Recently Ami Horowitz tried an experiment on the Berkeley campus of the University of California. First he waved an ISIS flag, loudly proclaiming the virtues of ISIS and the misdeeds of America. This evoked comments of “Good luck” and “Right on,” but not one negative remark. Next he waved an Israeli flag, proclaiming that Israel had a right to exist and that Hamas is a terrorist organization. This evoked comments such as “F**k Israel” and “All Israelis are killers,” but not one positive remark. How can anyone deny the leftist bias on American campuses?
Even the most timid person isn’t afraid of everything. Even the most paranoid person doesn’t have the energy to be on “red alert” all the time. We are selective in what we fear. What we’re afraid of says a lot about us.
Some people are afraid of violence. They can empathize with the fisherman who rescued Elian Gonzalez from the sea, only to have the child snatched from his arms at the point of submachine guns that fire at the rate of ten rounds per second.
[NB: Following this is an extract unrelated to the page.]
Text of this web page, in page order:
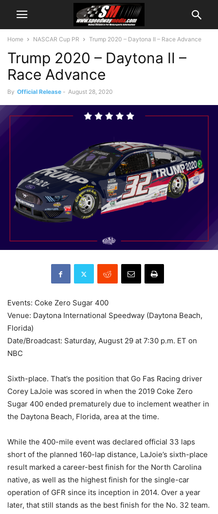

They can empathize with Randy Weaver and the relatives of those who died at Waco.
Some people are afraid of heights. They can empathize with those who were forced by advancing flames to jump out of the 110-story World Trade towers. They can try to imagine what went through the jumpers’ minds in the ten seconds it took them to fall, before they hit the ground at 120 miles per hour.
Some people are afraid of flying. They can empathize with the airline passengers who saw cabin attendants’ throats slit, then wondered why the planes were descending.
Most people are afraid of war. They can empathize with our troops, who are risking their lives to end the war successfully, rather than with the terrorists, who started the war in the first place.
Almost everyone is afraid of nerve gas, lethal viruses, and nuclear bombs. Almost everyone can empathize with our military and intelligence personnel who are trying, despite stubborn opposition, to prevent such attacks.
But some people are afraid of small American flags. They are uncomfortable if some others display a flag, but they don’t. So they want everyone to remove the flags to make them comfortable. They are narcissists. They have difficulty empathizing with anyone. They are ingrates. They self-importantly ignore the many blessings the flag brings, while they focus laser-like on its imperfections, real or imagined. Avoid such people. Those who sneer at their blessings will soon lose them.
This says it better than I could:

It is the soldier, not the reporter,
Who has given us freedom of the press.
It is the soldier, not the poet,
Who has given us freedom of speech.
It is the soldier, not the campus organizer,
Who has given us the freedom to demonstrate.
It is the soldier who salutes the flag,
Who serves beneath the flag,
And whose coffin is draped by the flag,
Who allows the protester to burn the flag.